[Saved entries]
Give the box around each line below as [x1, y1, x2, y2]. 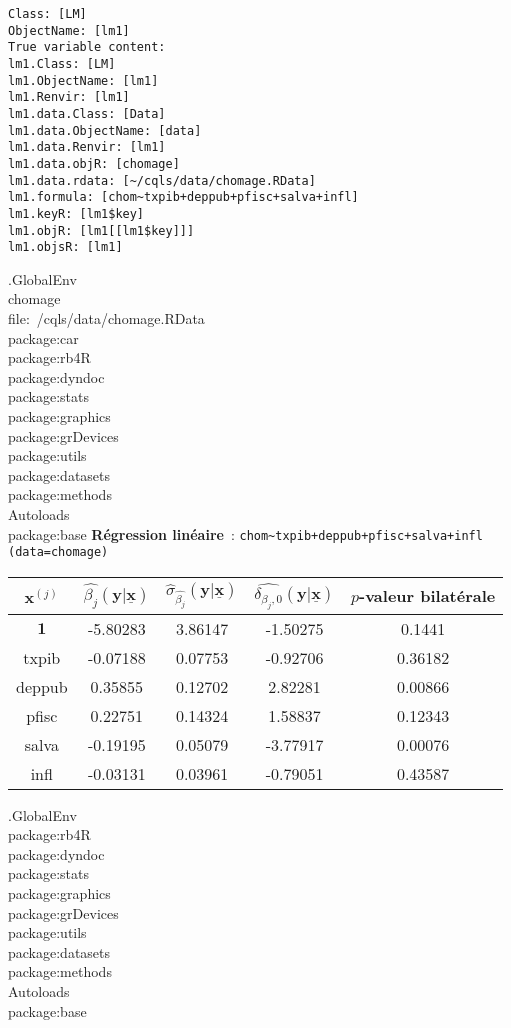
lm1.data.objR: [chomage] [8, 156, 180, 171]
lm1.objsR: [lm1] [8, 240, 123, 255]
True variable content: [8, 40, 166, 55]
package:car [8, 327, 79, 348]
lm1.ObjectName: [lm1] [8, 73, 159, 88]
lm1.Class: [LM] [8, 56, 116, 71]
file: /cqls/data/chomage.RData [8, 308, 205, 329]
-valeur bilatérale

### Problem
Whenever images occur above, omit them and retype each line exactly as it stands.

### Solution to this exercise
Give the box around each line below as [x1, y1, x2, y2]. 
lm1.data.objR: [chomage] [8, 156, 180, 171]
lm1.objsR: [lm1] [8, 240, 123, 255]
True variable content: [8, 40, 166, 55]
package:car [8, 327, 79, 348]
lm1.ObjectName: [lm1] [8, 73, 159, 88]
lm1.Class: [LM] [8, 56, 116, 71]
file: /cqls/data/chomage.RData [8, 308, 205, 329]
-valeur bilatérale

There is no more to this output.